Colombia: manhunt for paramilitary warlord

Authorities in Colombia are carrying out their biggest manhunt since the campaign that brought down the legendary Pablo Escobar in 1993. Dario Antonio Usuga AKA "Otoniel" is leader of the Urabeños, a blood-drenched paramilitary network which is said to control much of the cocaine trade in Colombia's northern region of Urabá. The hunt, dubbed the "Siege of Urabá," has mobilized over 2,000 soldiers and National Police troops to the jungles and peasant villages of the northern region. Under a new reward just announced by President Juan Manuel Santos, Otoniel now has a $580,000 price on his head, while his associates "El Galivan," "Nicolas" and "Guagua" each have a price of nearly $200,000.

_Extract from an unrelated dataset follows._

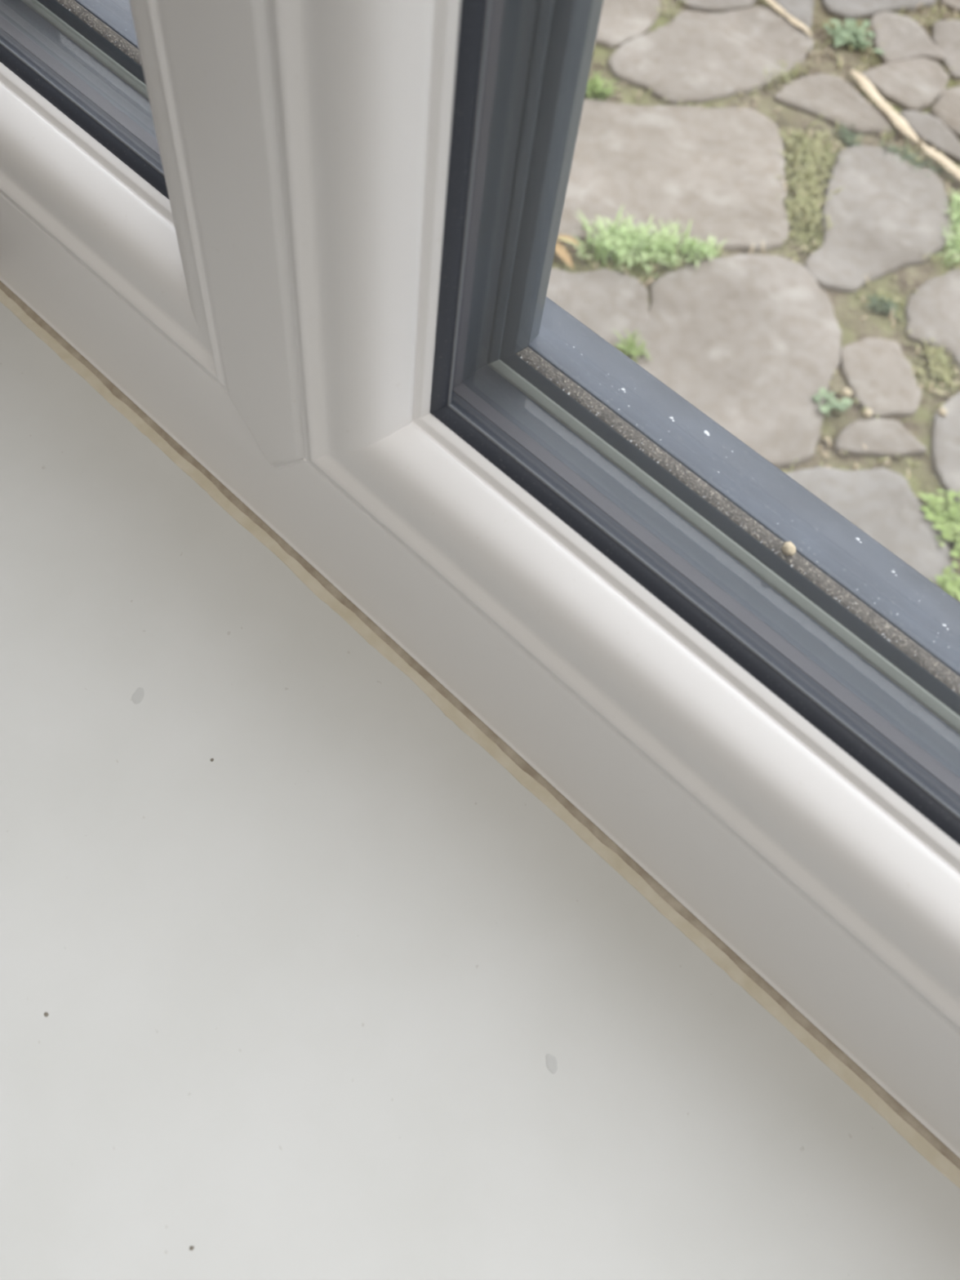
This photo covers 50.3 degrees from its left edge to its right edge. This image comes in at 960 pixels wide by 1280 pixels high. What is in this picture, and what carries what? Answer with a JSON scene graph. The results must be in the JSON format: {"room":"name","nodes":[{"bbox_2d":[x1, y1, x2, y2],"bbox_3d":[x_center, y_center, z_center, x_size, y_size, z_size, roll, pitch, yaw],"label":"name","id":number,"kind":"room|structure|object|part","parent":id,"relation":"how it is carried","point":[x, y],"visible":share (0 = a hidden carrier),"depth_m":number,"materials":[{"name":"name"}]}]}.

The Urabeños constitute "a high value target and we will not stop until we have fully dismantled it," Santos said March 19 in a speech at the opening of the Regional Center for Attention to Victims in Apartadó, a town long under siege by Los Urabeños' reign of terror.

"So far the operation has resulted in 75 captures. Amongst those are key people who are providing the government with valuable information," Santos assured. He also said six tons of cocaine had been seized in the operation over the past month, and nine cocaine laboratories busted.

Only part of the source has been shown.